The frontman and primary singer-songwriter for the Old 97’s has cultivated a prolific, if somewhat under the radar, solo career in addition to his full-time job. He joins a select and interesting group of veteran musicians who have accomplished a similar feat (Pete Townshend, Lindsay Buckingham/Stevie Nicks, My Morning Jacket’s Jim James, recently Billy F. Gibbons), releasing music under their own names that doesn’t fit the profile of the longstanding outfits they usually lead.

This is Miller’s sixth studio effort since the Old 97’s started (eighth overall including a live disc), and as you can tell by the lyrics quoted above, it’s an intimate, unflinching reflection on what makes him tick, warts and all. Like the best solo work from frontmen of long time bands, none of these dozen tracks would fit into the Old 97’s rocking approach. Rather the songs, and sound, on The Messenger is more measured, leaving plenty of room for Miller’s thoughts about “depression and insecurity and modern life and somehow wanting to live despite it all,” as he says in the press materials accompanying the disc.

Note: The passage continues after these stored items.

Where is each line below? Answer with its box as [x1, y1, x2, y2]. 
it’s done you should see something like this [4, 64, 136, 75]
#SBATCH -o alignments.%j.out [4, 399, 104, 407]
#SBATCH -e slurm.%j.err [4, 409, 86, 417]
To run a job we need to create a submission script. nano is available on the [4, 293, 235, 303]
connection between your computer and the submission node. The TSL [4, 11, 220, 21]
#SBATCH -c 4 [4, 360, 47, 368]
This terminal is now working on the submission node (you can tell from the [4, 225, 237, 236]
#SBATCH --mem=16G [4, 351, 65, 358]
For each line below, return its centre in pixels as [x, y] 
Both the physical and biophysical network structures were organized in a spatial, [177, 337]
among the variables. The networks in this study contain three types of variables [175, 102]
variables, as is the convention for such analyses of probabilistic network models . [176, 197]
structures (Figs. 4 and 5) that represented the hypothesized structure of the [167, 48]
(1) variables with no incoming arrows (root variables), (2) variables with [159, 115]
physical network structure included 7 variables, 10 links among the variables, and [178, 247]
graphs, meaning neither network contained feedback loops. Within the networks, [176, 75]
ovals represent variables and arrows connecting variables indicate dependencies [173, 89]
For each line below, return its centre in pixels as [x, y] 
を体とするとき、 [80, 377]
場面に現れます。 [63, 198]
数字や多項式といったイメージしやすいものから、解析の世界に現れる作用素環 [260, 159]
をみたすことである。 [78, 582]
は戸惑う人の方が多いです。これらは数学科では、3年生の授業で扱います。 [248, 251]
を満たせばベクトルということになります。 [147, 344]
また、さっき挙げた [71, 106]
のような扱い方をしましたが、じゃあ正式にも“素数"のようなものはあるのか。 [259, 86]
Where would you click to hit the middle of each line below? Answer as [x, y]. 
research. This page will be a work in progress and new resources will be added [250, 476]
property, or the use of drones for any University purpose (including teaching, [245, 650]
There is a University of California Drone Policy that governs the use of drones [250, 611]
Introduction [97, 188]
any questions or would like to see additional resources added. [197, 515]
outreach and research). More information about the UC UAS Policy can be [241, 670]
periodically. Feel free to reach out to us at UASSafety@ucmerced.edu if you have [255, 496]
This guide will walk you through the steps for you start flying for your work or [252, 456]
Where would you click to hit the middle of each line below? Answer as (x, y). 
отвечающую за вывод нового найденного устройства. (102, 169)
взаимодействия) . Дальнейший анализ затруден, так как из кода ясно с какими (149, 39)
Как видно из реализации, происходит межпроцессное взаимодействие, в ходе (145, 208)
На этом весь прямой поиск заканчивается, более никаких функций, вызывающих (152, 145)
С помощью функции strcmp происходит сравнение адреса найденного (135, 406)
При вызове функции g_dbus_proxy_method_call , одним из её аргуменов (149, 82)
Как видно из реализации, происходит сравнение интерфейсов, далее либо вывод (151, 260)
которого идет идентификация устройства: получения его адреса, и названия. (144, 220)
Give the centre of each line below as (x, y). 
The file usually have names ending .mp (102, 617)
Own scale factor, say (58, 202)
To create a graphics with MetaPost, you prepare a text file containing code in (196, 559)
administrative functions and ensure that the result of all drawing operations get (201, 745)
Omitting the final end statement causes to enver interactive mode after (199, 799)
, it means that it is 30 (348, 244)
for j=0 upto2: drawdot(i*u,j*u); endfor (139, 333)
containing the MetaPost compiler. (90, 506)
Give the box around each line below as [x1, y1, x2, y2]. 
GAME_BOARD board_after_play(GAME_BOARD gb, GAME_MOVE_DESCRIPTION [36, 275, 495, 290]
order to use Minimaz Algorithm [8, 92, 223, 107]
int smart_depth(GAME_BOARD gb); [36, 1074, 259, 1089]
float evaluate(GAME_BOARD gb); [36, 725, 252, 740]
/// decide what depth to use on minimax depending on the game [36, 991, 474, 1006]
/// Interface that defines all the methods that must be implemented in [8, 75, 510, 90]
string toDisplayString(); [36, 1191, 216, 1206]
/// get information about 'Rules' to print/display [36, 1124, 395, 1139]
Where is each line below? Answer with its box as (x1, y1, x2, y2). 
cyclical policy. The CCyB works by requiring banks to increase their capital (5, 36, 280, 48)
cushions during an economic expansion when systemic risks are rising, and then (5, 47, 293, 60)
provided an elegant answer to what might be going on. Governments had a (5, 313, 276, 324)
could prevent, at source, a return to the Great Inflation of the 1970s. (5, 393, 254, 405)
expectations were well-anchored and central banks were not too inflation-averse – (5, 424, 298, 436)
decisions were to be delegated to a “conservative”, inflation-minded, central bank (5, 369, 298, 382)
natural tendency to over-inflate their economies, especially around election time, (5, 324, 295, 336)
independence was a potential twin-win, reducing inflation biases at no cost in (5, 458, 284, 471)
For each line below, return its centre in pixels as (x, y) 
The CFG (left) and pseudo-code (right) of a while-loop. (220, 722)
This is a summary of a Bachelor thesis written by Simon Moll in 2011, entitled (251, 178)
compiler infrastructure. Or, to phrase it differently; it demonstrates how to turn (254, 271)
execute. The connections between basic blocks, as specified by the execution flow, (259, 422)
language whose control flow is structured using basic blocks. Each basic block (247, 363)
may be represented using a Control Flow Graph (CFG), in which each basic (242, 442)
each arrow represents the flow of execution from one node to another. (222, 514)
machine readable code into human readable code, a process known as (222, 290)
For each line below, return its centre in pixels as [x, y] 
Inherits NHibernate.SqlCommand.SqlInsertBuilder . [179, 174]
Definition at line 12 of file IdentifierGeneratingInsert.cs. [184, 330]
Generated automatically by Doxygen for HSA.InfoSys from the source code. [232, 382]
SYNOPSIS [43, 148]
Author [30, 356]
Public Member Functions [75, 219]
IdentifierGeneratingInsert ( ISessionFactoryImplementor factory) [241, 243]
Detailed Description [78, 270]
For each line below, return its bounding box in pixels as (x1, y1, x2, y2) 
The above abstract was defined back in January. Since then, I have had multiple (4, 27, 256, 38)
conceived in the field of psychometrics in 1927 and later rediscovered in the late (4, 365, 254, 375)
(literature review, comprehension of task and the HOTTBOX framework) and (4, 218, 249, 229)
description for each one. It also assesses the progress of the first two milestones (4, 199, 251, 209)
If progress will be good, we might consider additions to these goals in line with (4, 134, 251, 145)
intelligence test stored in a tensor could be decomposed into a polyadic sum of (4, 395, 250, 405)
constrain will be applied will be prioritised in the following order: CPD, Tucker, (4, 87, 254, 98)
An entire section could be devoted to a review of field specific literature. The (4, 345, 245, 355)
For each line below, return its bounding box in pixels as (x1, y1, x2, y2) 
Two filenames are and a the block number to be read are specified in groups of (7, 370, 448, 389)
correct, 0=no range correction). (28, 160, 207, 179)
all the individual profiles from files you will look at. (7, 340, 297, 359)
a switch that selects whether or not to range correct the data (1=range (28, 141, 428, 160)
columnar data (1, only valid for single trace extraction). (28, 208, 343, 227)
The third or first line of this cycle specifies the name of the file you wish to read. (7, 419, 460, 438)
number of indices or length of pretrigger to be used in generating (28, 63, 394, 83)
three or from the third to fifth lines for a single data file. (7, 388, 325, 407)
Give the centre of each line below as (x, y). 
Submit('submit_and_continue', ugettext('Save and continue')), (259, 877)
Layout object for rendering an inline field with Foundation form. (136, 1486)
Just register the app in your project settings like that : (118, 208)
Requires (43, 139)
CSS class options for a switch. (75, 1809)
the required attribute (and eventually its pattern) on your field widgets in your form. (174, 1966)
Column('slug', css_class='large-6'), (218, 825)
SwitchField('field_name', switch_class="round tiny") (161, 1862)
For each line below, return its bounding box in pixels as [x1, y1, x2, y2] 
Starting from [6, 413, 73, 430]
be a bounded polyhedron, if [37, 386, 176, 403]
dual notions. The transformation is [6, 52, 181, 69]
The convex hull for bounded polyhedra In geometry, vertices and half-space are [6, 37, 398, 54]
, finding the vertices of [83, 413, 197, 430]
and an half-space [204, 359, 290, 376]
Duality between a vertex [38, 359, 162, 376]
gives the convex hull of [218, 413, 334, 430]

Musically, there are plenty of Tom Petty influences. He even sounds like Petty, drawling on “Wheels” as he pledges his love (“We’ll live forever/ long as the wheels go ‘round”) and “I Used to Write in Notebooks.” The latter, a sometimes lighter look at how technology has changed the way Miller lives, is meshed with a darker expression of his fear of death when he sings, “Got the reaper standing by,” in a reserved voice that’s sympathetic and melancholy. He’s angry on the harder-edged “Permanent Damage,” singing, “Go back to sleep/ Nobody wants to hear about your stupid dream,” as the band, led by guitarist/producer Sam Cohen, chugs behind him with a psychedelic Byrds-styled strum. Other titles like “Broken,” “Close Most of the Time,” “I Can’t Change,” and “The Human Condition” (“The human condition is misery”) indicate Miller’s sometimes wincingly honest introspective nature here. He gets teary on the ballad “Did I Lose You” with “I want a love that’s real/ and maybe that scares you.” Miller goes tender country on “Bitter/Sweet,” a lovely waltz time and another lost love tale where he pines for an old flame with “Goodbyes and goodnights and good lucks and hold tights/ Shattered like glass around my feet.”

Generally missing, though, are hooks that bring you back for another listen. The songs are melodic and easy on the ears if not particularly memorable. Perhaps dropping a few ballads would have made this a tighter, more focused statement. Maybe he’s saving the best stuff for his band.

Still, this is a personal, contemplative statement for Miller who uses his time away from the Old 97’s to work with different people (Cohen is a driving force on guitar), crafting songs coming straight from his often broken heart.